BEGIN

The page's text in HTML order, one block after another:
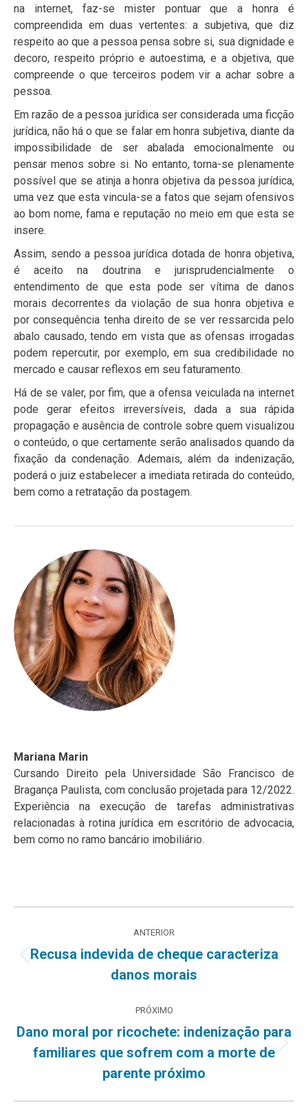
na internet, faz-se mister pontuar que a honra é
compreendida em duas vertentes: a subjetiva, que diz
respeito ao que a pessoa pensa sobre si, sua dignidade e
decoro, respeito próprio e autoestima, e a objetiva, que
compreende o que terceiros podem vir a achar sobre a
pessoa.
Em razão de a pessoa jurídica ser considerada uma ficção
jurídica, não há o que se falar em honra subjetiva, diante da
impossibilidade de ser abalada emocionalmente ou
pensar menos sobre si. No entanto, torna-se plenamente
possível que se atinja a honra objetiva da pessoa jurídica,
uma vez que esta vincula-se a fatos que sejam ofensivos
ao bom nome, fama e reputação no meio em que esta se
insere.
Assim, sendo a pessoa jurídica dotada de honra objetiva,
é aceito na doutrina e jurisprudencialmente o
entendimento de que esta pode ser vítima de danos
morais decorrentes da violação de sua honra objetiva e
por consequência tenha direito de se ver ressarcida pelo
abalo causado, tendo em vista que as ofensas irrogadas
podem repercutir, por exemplo, em sua credibilidade no
mercado e causar reflexos em seu faturamento.
Há de se valer, por fim, que a ofensa veiculada na internet
pode gerar efeitos irreversíveis, dada a sua rápida
propagação e ausência de controle sobre quem visualizou
o conteúdo, o que certamente serão analisados quando da
fixação da condenação. Ademais, além da indenização,
poderá o juiz estabelecer a imediata retirada do conteúdo,
bem como a retratação da postagem.
Mariana Marin
Cursando Direito pela Universidade São Francisco de
Bragança Paulista, com conclusão projetada para 12/2022.
Experiência na execução de tarefas administrativas
relacionadas à rotina jurídica em escritório de advocacia,
bem como no ramo bancário imobiliário.
de
ANTERIOR
Post
anterior:
Recusa indevida de cheque caracteriza
danos morais
PRÓXIMO
Próximo
post:
Dano moral por ricochete: indenização para
familiares que sofrem com a morte de
parente próximo
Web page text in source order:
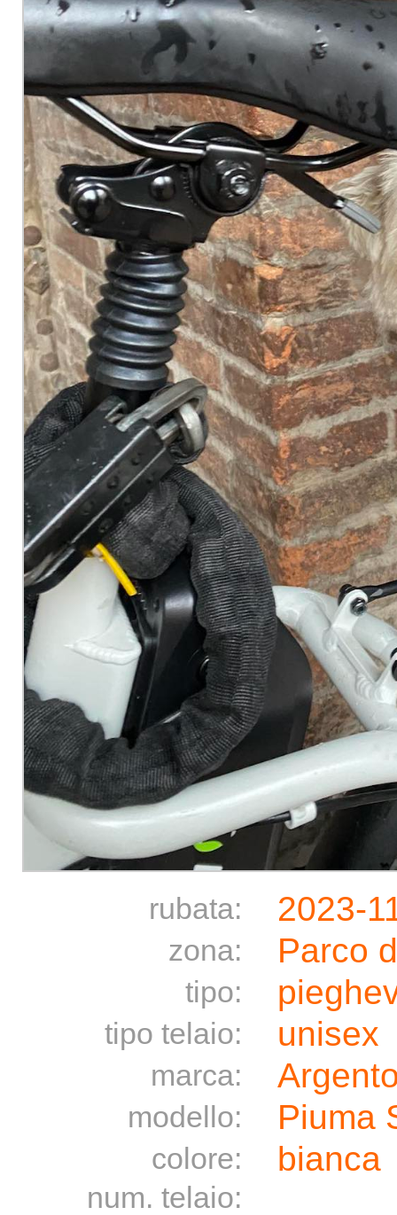
rubata: 2023-
zona: Parco
tipo:
tipo telaio: unisex
marca:
modello: Piuma
colore: bianca
num. telaio:
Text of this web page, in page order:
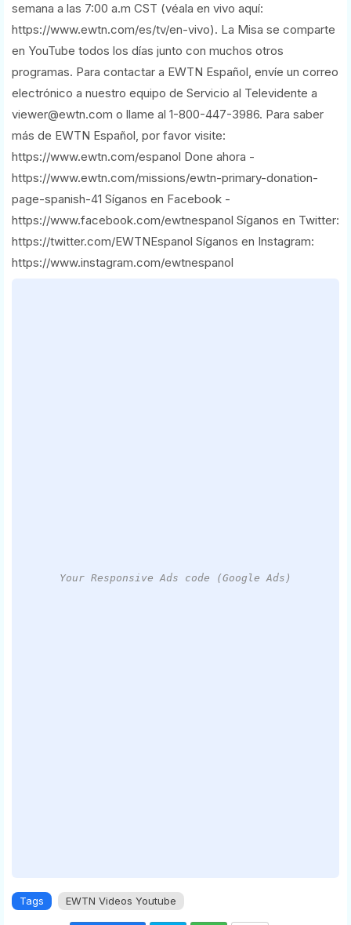
semana a las 7:00 a.m CST (véala en vivo aquí:
https://www.ewtn.com/es/tv/en-vivo). La Misa se comparte
en YouTube todos los días junto con muchos otros
programas. Para contactar a EWTN Español, envíe un correo
electrónico a nuestro equipo de Servicio al Televidente a
viewer@ewtn.com o llame al 1-800-447-3986. Para saber
más de EWTN Español, por favor visite:
https://www.ewtn.com/espanol Done ahora -
https://www.ewtn.com/missions/ewtn-primary-donation-
page-spanish-41 Síganos en Facebook -
https://www.facebook.com/ewtnespanol Síganos en Twitter:
https://twitter.com/EWTNEspanol Síganos en Instagram:
https://www.instagram.com/ewtnespanol
Your Responsive Ads code (Google Ads)
Tags EWTN Videos Youtube

END

▶ [What the task asks]:
Leave out the pictures and set down all of the data exactly.

▶ [Exercise solution]:
The page's text in HTML order, one block after another:
na internet, faz-se mister pontuar que a honra é
compreendida em duas vertentes: a subjetiva, que diz
respeito ao que a pessoa pensa sobre si, sua dignidade e
decoro, respeito próprio e autoestima, e a objetiva, que
compreende o que terceiros podem vir a achar sobre a
pessoa.
Em razão de a pessoa jurídica ser considerada uma ficção
jurídica, não há o que se falar em honra subjetiva, diante da
impossibilidade de ser abalada emocionalmente ou
pensar menos sobre si. No entanto, torna-se plenamente
possível que se atinja a honra objetiva da pessoa jurídica,
uma vez que esta vincula-se a fatos que sejam ofensivos
ao bom nome, fama e reputação no meio em que esta se
insere.
Assim, sendo a pessoa jurídica dotada de honra objetiva,
é aceito na doutrina e jurisprudencialmente o
entendimento de que esta pode ser vítima de danos
morais decorrentes da violação de sua honra objetiva e
por consequência tenha direito de se ver ressarcida pelo
abalo causado, tendo em vista que as ofensas irrogadas
podem repercutir, por exemplo, em sua credibilidade no
mercado e causar reflexos em seu faturamento.
Há de se valer, por fim, que a ofensa veiculada na internet
pode gerar efeitos irreversíveis, dada a sua rápida
propagação e ausência de controle sobre quem visualizou
o conteúdo, o que certamente serão analisados quando da
fixação da condenação. Ademais, além da indenização,
poderá o juiz estabelecer a imediata retirada do conteúdo,
bem como a retratação da postagem.
Mariana Marin
Cursando Direito pela Universidade São Francisco de
Bragança Paulista, com conclusão projetada para 12/2022.
Experiência na execução de tarefas administrativas
relacionadas à rotina jurídica em escritório de advocacia,
bem como no ramo bancário imobiliário.
de
ANTERIOR
Post
anterior:
Recusa indevida de cheque caracteriza
danos morais
PRÓXIMO
Próximo
post:
Dano moral por ricochete: indenização para
familiares que sofrem com a morte de
parente próximo
Web page text in source order:
rubata: 2023-
zona: Parco
tipo:
tipo telaio: unisex
marca:
modello: Piuma
colore: bianca
num. telaio:
Text of this web page, in page order:
semana a las 7:00 a.m CST (véala en vivo aquí:
https://www.ewtn.com/es/tv/en-vivo). La Misa se comparte
en YouTube todos los días junto con muchos otros
programas. Para contactar a EWTN Español, envíe un correo
electrónico a nuestro equipo de Servicio al Televidente a
viewer@ewtn.com o llame al 1-800-447-3986. Para saber
más de EWTN Español, por favor visite:
https://www.ewtn.com/espanol Done ahora -
https://www.ewtn.com/missions/ewtn-primary-donation-
page-spanish-41 Síganos en Facebook -
https://www.facebook.com/ewtnespanol Síganos en Twitter:
https://twitter.com/EWTNEspanol Síganos en Instagram:
https://www.instagram.com/ewtnespanol
Your Responsive Ads code (Google Ads)
Tags EWTN Videos Youtube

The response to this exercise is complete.